■ TASK ITEM:
If a line in the data holds the string "Equivalence", list it.

■ DATASET ENTRIES:
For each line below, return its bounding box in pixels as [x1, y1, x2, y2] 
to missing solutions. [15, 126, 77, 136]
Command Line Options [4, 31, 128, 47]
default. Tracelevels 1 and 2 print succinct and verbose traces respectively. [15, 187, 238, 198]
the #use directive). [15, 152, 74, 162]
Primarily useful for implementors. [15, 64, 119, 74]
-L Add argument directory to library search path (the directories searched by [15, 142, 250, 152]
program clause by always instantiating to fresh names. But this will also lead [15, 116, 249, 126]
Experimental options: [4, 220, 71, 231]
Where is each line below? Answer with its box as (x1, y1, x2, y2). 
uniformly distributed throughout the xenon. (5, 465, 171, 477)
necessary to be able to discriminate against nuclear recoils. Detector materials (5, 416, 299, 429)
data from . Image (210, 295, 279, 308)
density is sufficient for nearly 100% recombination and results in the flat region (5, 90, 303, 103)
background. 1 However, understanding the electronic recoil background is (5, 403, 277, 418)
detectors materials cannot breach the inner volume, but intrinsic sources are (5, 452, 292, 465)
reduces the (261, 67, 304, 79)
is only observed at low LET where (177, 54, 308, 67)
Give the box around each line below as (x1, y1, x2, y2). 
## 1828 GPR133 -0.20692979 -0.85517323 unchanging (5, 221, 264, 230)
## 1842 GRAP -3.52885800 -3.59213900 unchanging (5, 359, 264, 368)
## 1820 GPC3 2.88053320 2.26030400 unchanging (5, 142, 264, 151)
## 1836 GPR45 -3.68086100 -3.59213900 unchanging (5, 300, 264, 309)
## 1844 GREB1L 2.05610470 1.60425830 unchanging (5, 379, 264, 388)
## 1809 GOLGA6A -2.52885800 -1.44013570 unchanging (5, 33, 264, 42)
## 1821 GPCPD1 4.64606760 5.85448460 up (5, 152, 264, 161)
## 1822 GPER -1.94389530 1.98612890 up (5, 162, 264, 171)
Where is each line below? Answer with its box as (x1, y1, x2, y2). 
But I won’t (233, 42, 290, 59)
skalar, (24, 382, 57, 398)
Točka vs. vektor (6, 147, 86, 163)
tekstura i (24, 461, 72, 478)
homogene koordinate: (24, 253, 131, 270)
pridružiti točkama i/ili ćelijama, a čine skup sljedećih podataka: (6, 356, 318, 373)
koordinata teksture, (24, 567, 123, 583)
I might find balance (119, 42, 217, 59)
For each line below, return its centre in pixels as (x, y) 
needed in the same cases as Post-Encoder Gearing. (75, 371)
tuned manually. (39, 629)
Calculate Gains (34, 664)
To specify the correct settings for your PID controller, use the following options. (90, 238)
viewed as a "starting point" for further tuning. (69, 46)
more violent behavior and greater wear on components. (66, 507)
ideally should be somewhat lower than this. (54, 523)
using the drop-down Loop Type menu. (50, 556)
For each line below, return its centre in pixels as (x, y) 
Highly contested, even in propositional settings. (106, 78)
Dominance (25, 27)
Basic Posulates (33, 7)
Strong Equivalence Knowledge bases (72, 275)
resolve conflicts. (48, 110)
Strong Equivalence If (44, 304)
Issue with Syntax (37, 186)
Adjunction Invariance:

■ SOLUTION FOR THIS EXERCISE:
Strong Equivalence Knowledge bases (72, 275)
Strong Equivalence If (44, 304)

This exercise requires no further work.